# [Requirement]
Please keep the pictures out and write out exactly the lines from the first in the data below through the one containing "a white picket fence.", both included.
(Recorded data Opens)
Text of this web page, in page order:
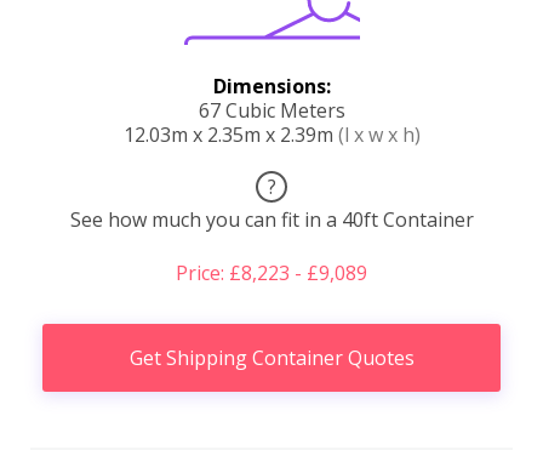
Dimensions:
67 Cubic Meters
12.03m x 2.35m x 2.39m (l x w x h)
?
See how much you can fit in a 40ft Container
Price: £8,223 - £9,089
Get Shipping Container Quotes
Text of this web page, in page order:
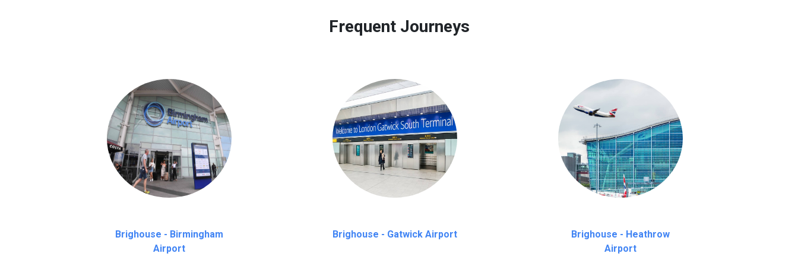
Frequent Journeys
Brighouse - Birmingham
Airport
Brighouse - Gatwick Airport
Brighouse - Heathrow
Airport
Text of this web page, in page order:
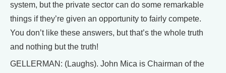
system, but the private sector can do some remarkable
things if they’re given an opportunity to fairly compete.
You don’t like these answers, but that’s the whole truth
and nothing but the truth!
GELLERMAN: (Laughs). John Mica is Chairman of the
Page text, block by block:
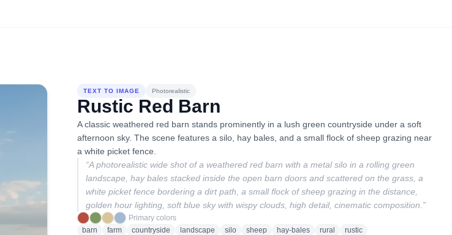
TEXT TO IMAGE Photorealistic
Rustic Red Barn
A classic weathered red barn stands prominently in a lush green countryside under a soft
afternoon sky. The scene features a silo, hay bales, and a small flock of sheep grazing near
a white picket fence.
“A photorealistic wide shot of a weathered red barn with a metal silo in a rolling green
landscape, hay bales stacked inside the open barn doors and scattered on the grass, a
white picket fence bordering a dirt path, a small flock of sheep grazing in the distance,
golden hour lighting, soft blue sky with wispy clouds, high detail, cinematic composition. ”
Primary colors
barn
farm countryside landscape silo sheep hay-bales rural
rustic
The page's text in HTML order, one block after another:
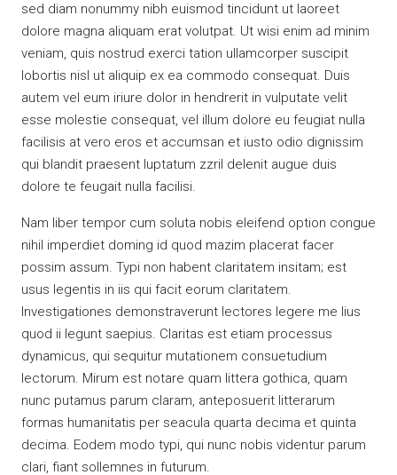
sed diam nonummy nibh euismod tincidunt ut laoreet
dolore magna aliquam erat volutpat. Ut wisi enim ad minim
veniam, quis nostrud exerci tation ullamcorper suscipit
lobortis nisl ut aliquip ex ea commodo consequat. Duis
autem vel eum iriure dolor in hendrerit in vulputate velit
esse molestie consequat, vel illum dolore eu feugiat nulla
facilisis at vero eros et accumsan et iusto odio dignissim
qui blandit praesent luptatum zzril delenit augue duis
dolore te feugait nulla facilisi.
Nam liber tempor cum soluta nobis eleifend option congue
nihil imperdiet doming id quod mazim placerat facer
possim assum. Typi non habent claritatem insitam; est
usus legentis in iis qui facit eorum claritatem.
Investigationes demonstraverunt lectores legere me lius
quod ii legunt saepius. Claritas est etiam processus
dynamicus, qui sequitur mutationem consuetudium
lectorum. Mirum est notare quam littera gothica, quam
nunc putamus parum claram, anteposuerit litterarum
formas humanitatis per seacula quarta decima et quinta
decima. Eodem modo typi, qui nunc nobis videntur parum
clari, fiant sollemnes in futurum.
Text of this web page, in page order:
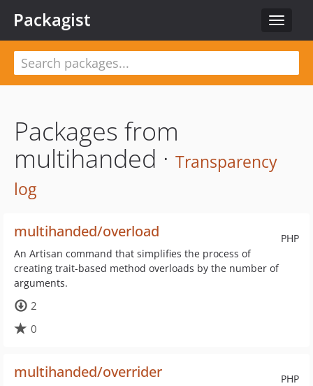
Toggle
Packagist
Packages from
multihanded · Transparency
log
PHP
multihanded/overload
An Artisan command that simplifies the process of
creating trait-based method overloads by the number of
arguments.
2
0
PHP
multihanded/overrider
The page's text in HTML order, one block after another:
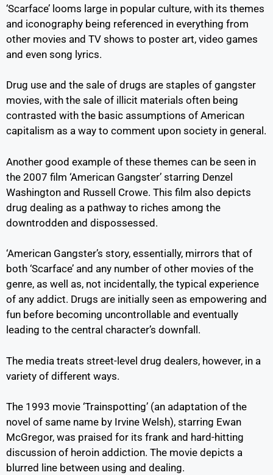
‘Scarface’ looms large in popular culture, with its themes
and iconography being referenced in everything from
other movies and TV shows to poster art, video games
and even song lyrics.
Drug use and the sale of drugs are staples of gangster
movies, with the sale of illicit materials often being
contrasted with the basic assumptions of American
capitalism as a way to comment upon society in general.
Another good example of these themes can be seen in
the 2007 film ‘American Gangster’ starring Denzel
Washington and Russell Crowe. This film also depicts
drug dealing as a pathway to riches among the
downtrodden and dispossessed.
‘American Gangster’s story, essentially, mirrors that of
both ‘Scarface’ and any number of other movies of the
genre, as well as, not incidentally, the typical experience
of any addict. Drugs are initially seen as empowering and
fun before becoming uncontrollable and eventually
leading to the central character’s downfall.
The media treats street-level drug dealers, however, in a
variety of different ways.
The 1993 movie ‘Trainspotting’ (an adaptation of the
novel of same name by Irvine Welsh), starring Ewan
McGregor, was praised for its frank and hard-hitting
discussion of heroin addiction. The movie depicts a
blurred line between using and dealing.
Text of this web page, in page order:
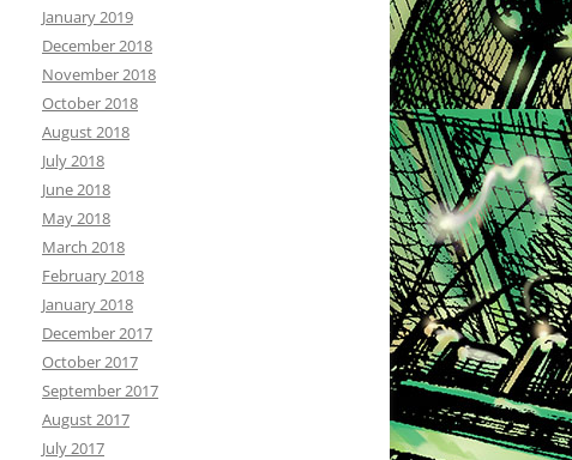
January 2019
December 2018
November 2018
October 2018
August 2018
July 2018
June 2018
May 2018
March 2018
February 2018
January 2018
December 2017
October 2017
September 2017
August 2017
July 2017
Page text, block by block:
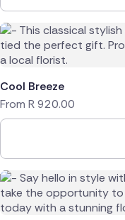
Cool Breeze
From R920.00
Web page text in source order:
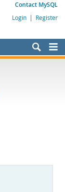
Contact MySQL
Login | Register
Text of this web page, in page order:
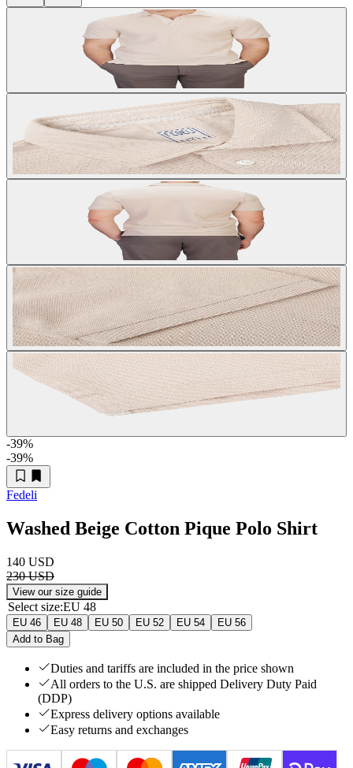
(Recorded data Closes)
# [Solution below]
Text of this web page, in page order:
Dimensions:
67 Cubic Meters
12.03m x 2.35m x 2.39m (l x w x h)
?
See how much you can fit in a 40ft Container
Price: £8,223 - £9,089
Get Shipping Container Quotes
Text of this web page, in page order:
Frequent Journeys
Brighouse - Birmingham
Airport
Brighouse - Gatwick Airport
Brighouse - Heathrow
Airport
Text of this web page, in page order:
system, but the private sector can do some remarkable
things if they’re given an opportunity to fairly compete.
You don’t like these answers, but that’s the whole truth
and nothing but the truth!
GELLERMAN: (Laughs). John Mica is Chairman of the
Page text, block by block:
TEXT TO IMAGE Photorealistic
Rustic Red Barn
A classic weathered red barn stands prominently in a lush green countryside under a soft
afternoon sky. The scene features a silo, hay bales, and a small flock of sheep grazing near
a white picket fence.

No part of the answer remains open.